* [ASSIGNMENT] Instruction for the entries below: return the part that opens with the line containing "姬氏。后稷之興，在陶唐﹑虞﹑夏之際，皆有令德。 (7, 189, 296, 208)" and closes with the line containing "Softwaremetriken 2 (61, 63)", exactly, and no pictures.

BEGIN EXTRACTED RECORDS

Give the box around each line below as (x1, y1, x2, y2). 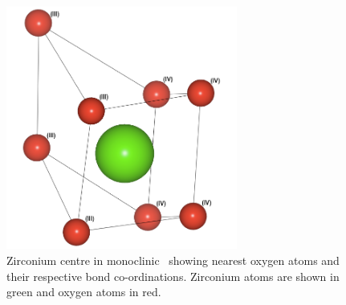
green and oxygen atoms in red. (6, 283, 161, 300)
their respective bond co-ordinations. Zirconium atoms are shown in (6, 267, 340, 284)
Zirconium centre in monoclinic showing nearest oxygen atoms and (6, 251, 340, 268)
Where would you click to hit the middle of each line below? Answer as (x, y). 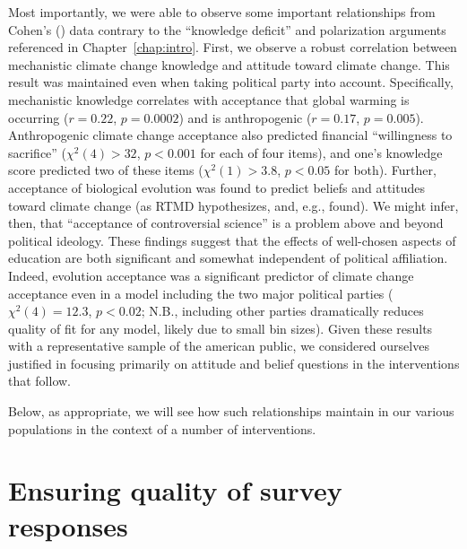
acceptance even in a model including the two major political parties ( (201, 293)
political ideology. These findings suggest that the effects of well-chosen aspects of (232, 240)
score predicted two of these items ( (106, 170)
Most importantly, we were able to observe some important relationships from (222, 12)
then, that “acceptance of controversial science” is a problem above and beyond (226, 223)
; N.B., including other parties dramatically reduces (282, 311)
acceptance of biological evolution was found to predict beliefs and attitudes (217, 187)
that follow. (40, 381)
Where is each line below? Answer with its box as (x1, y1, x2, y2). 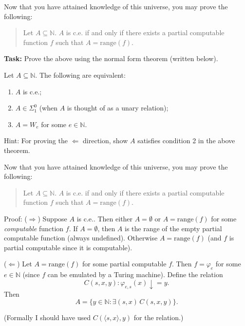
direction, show (83, 135, 128, 146)
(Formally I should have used (4, 312, 91, 323)
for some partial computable (82, 259, 167, 269)
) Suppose (38, 213, 67, 223)
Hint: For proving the (4, 135, 68, 146)
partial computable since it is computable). (4, 242, 132, 252)
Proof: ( (4, 213, 27, 223)
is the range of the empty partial (125, 223, 222, 233)
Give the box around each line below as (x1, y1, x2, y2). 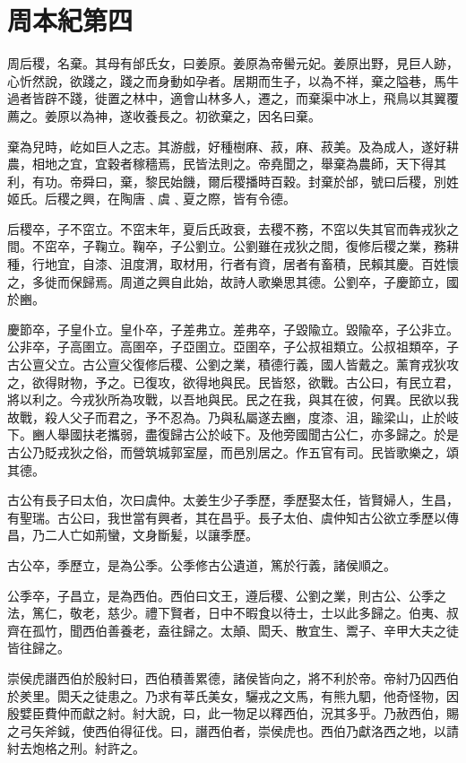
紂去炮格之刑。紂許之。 (7, 739, 145, 758)
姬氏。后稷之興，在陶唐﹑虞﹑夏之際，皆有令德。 (7, 189, 296, 208)
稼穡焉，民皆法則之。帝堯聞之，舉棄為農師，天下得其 (132, 154, 446, 173)
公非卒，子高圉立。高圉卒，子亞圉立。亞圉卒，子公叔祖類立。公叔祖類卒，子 (7, 337, 459, 356)
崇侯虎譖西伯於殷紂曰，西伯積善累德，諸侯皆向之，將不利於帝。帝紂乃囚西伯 (7, 668, 459, 687)
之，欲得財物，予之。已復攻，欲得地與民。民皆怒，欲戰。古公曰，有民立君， (7, 372, 459, 391)
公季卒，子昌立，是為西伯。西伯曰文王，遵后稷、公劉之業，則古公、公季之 (7, 585, 446, 604)
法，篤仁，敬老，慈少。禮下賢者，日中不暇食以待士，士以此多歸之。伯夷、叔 (7, 603, 459, 622)
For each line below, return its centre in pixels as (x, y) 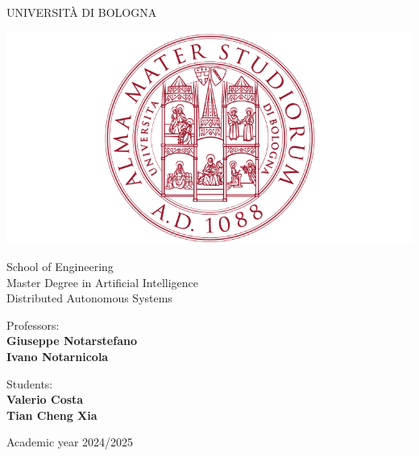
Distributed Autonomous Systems (89, 298)
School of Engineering (60, 267)
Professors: (33, 325)
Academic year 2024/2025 (70, 442)
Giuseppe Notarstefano (72, 341)
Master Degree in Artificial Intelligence (102, 282)
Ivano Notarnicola (58, 357)
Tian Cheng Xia (52, 415)
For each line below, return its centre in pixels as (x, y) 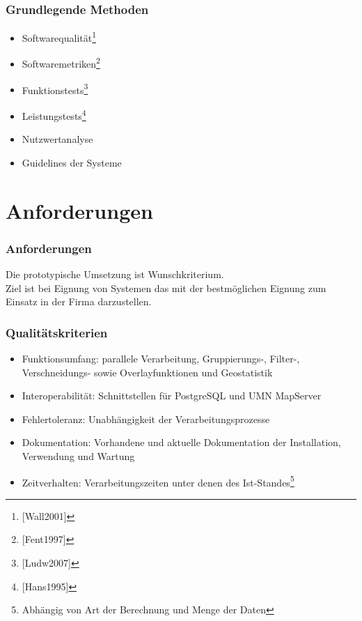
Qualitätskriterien (57, 332)
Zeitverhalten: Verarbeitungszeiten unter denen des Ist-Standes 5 (158, 481)
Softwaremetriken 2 (61, 63)
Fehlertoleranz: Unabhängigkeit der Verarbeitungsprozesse (146, 419)
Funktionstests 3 (55, 89)
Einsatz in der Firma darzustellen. (79, 301)
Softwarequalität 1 (59, 37)
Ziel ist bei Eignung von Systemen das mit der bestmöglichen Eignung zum (166, 287)

END EXTRACTED RECORDS

* [RESULT OF THIS TASK]
姬氏。后稷之興，在陶唐﹑虞﹑夏之際，皆有令德。 (7, 189, 296, 208)
稼穡焉，民皆法則之。帝堯聞之，舉棄為農師，天下得其 (132, 154, 446, 173)
公非卒，子高圉立。高圉卒，子亞圉立。亞圉卒，子公叔祖類立。公叔祖類卒，子 (7, 337, 459, 356)
崇侯虎譖西伯於殷紂曰，西伯積善累德，諸侯皆向之，將不利於帝。帝紂乃囚西伯 (7, 668, 459, 687)
之，欲得財物，予之。已復攻，欲得地與民。民皆怒，欲戰。古公曰，有民立君， (7, 372, 459, 391)
公季卒，子昌立，是為西伯。西伯曰文王，遵后稷、公劉之業，則古公、公季之 (7, 585, 446, 604)
法，篤仁，敬老，慈少。禮下賢者，日中不暇食以待士，士以此多歸之。伯夷、叔 (7, 603, 459, 622)
For each line below, return its centre in pixels as (x, y) 
Distributed Autonomous Systems (89, 298)
School of Engineering (60, 267)
Professors: (33, 325)
Academic year 2024/2025 (70, 442)
Giuseppe Notarstefano (72, 341)
Master Degree in Artificial Intelligence (102, 282)
Ivano Notarnicola (58, 357)
Tian Cheng Xia (52, 415)
For each line below, return its centre in pixels as (x, y) 
Qualitätskriterien (57, 332)
Zeitverhalten: Verarbeitungszeiten unter denen des Ist-Standes 5 (158, 481)
Softwaremetriken 2 (61, 63)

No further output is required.